“Não é bastante ter ouvidos para se ouvir o que é dito.
É preciso também que haja silêncio dentro da alma.” (Alberto Caeiro)




15.11.10

SOBRE AS CICATRIZES

Fui uma criança muito agitada.
Por não ter tido paciência para engatinhar,
logo me levantei e aprendi a correr.
As marcas dessa ansiedade foram sentidas pelo corpo – galos permanentes na testa – dos lados direito e esquerdo – e muitos, muitos band-aids.
Joelhos e cotovelos que se revezavam, feito semáforo, vermelho-mercúrio.

Tudo isso conta minha mãe.
Eu, na verdade, tenho uma memória lacunar da infância – desconfio de que a pressa não dava tempo suficiente às imagens para que decantassem.
Hoje me restam as cicatrizes – riscos esbranquiçados e levemente salientes na pele – pistas da minha história.

...

Há um ano, fui vítima de um assalto.
Voltava para casa trazendo os livros novos que comprara em uma feira quando um motoqueiro tentou levar minha bolsa.
A alça – pesada de tanto conhecimento – enroscou-se em meu braço, o tranco da puxada me derrubou e fui arrastada por alguns metros pela moto.
Pernas, pés e costas esfoliados.
Cotovelo direito sangrando muito.

É interessante que uma ferida nos faça negligenciar as demais partes do corpo.
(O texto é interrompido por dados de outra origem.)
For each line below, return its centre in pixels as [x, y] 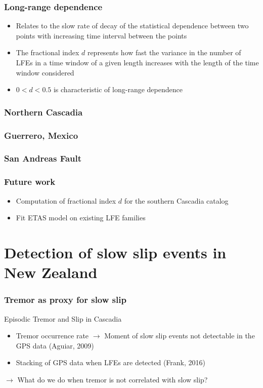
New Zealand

Por algumas semanas, tive os movimentos limitados e tornei-me um cotovelo.

Ainda mais interessante é notar que uma ferida sempre atrai novas pancadas. O ferimento volta a ficar exposto, sofremos novos sangramentos e mais dor.

A marca deixada ainda não está totalmente cicatrizada.
Somente os machucados de infância desaparecem rapidamente.

...

Há pouco mais de dois anos sofri um ferimento de alma.
Dessas feridas sérias de adulto que não cicatrizam em algumas semanas. Tornei-me então, um coração machucado.
Como dita a regra, negligenciando as demais partes do todo.
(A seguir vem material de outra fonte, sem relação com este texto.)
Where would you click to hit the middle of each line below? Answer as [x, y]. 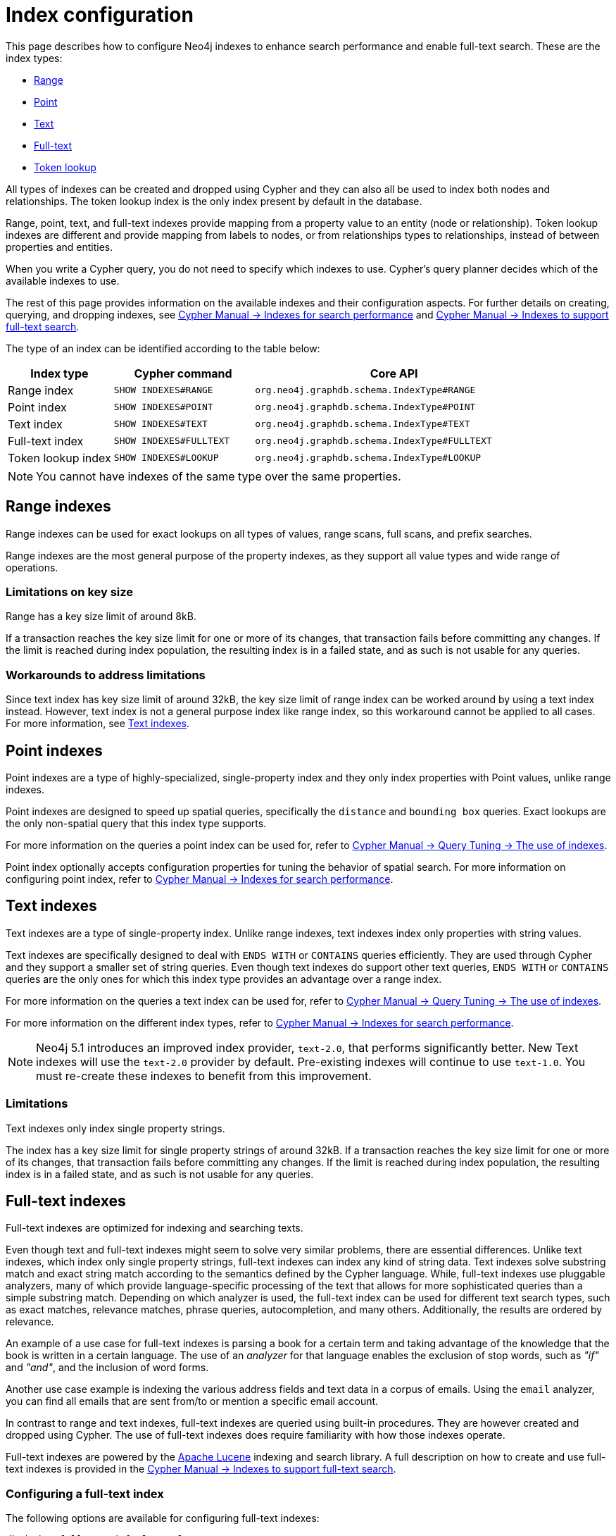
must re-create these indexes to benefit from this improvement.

Feridas sempre atraem novas pancadas – fotos, telefonemas e novas mentiras – destaparam por vezes o ferimento que voltava a sangrar e doer.
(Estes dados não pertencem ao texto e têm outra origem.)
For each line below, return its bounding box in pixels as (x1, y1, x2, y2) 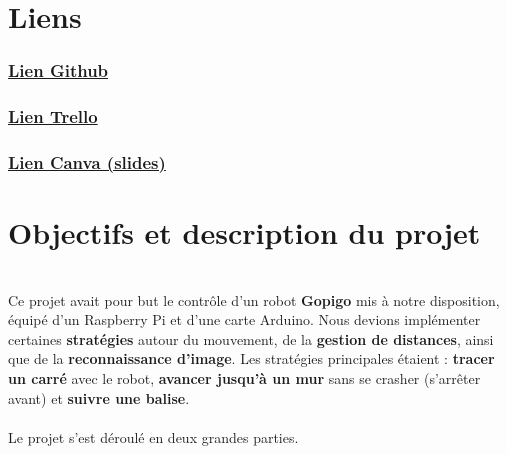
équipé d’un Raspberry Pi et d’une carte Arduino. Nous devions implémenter (8, 309, 481, 330)
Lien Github (8, 58, 109, 83)
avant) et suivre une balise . (8, 387, 190, 408)
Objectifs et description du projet (8, 212, 481, 253)
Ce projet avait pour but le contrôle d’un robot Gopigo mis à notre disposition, (8, 289, 500, 310)
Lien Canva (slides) (8, 149, 166, 174)
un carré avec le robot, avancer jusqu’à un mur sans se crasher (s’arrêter (8, 368, 481, 388)
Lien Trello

Mulheres grávidas, crianças que caminham de mãos dadas com seus pais, lojas de artigo infantil - olhos embaçados - uma mistura de lágrimas, sangue e paradas respiratórias.

Examinando esta semana meu estado de alma – após uma nova escoriação – pude perceber que a ferida ainda dói, mas cada vez mais se parece com uma cicatriz.

...

Cicatrizes não sangram e não doem.
São um memorial tatuado em nossas peles que ajudam a contar histórias.
Quem fomos e como chegamos a quem somos.
Símbolos - como cruzes que deixamos na estrada.